Despite successful surgical replacement with artificial lenses, cataract remains a prime reason for visual disturbance and blindness globally. It has been recently suggested that N6-methyladenosine (m6A) plays a role in DC progression. However, there exists a lack of understanding regarding RNA m6A modifications and the role of m6A in DC pathogenesis.
To investigate the roles played by altered m6A and differentially expressed mRNAs (DEmRNAs) in DC.
M6A epitranscriptomic microarray was used to investigate altered m6A modifications and determine DEmRNAs. The possible roles played by dysregulated m6A modification was predicted through Gene Ontology and Kyoto Encyclopedia of Genes and Genomes pathway enrichment analyses. Real-time polymerase chain reaction was carried out to identify dysregulated expression patterns of RNA methyltransferases, demethylases, and readers.
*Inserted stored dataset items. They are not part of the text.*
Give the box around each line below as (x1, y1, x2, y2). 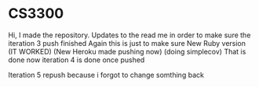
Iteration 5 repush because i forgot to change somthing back (8, 70, 204, 79)
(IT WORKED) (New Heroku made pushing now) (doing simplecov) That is (8, 47, 246, 56)
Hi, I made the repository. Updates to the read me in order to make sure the (8, 30, 251, 40)
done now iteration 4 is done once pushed (8, 55, 145, 64)
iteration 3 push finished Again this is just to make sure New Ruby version (8, 38, 246, 47)
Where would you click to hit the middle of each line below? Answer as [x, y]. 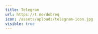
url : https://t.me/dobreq [32, 14]
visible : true [20, 24]
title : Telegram [22, 10]
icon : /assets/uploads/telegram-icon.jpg [49, 19]
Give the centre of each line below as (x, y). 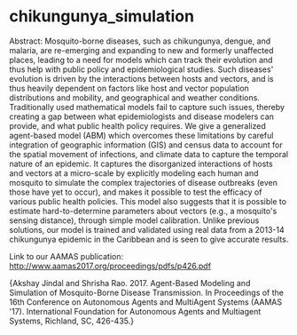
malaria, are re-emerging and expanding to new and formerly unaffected (141, 50)
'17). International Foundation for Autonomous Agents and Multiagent (135, 311)
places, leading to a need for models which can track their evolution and (141, 60)
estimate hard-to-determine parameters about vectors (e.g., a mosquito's (143, 211)
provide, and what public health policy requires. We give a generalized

Increased m6A abundance levels were found in the total mRNA of DC samples. Bioinformatics analysis predicted that ferroptosis pathways could be associated with m6A-modified mRNAs. The levels of five methylation-related genes-RBM15, WTAP, ALKBH5, FTO, and YTHDF1-were upregulated in DC samples. Upregulation of RBM15 expression was verified in SRA01/04 cells with high-glucose medium and in samples from patients with DC.
M6A abundance level in total mRNA increased in patients with DC. Ferroptosis pathways could be associated with m6A-modified mRNAs.
M6A mRNA modifications may be involved in DC progression via the ferroptosis pathway.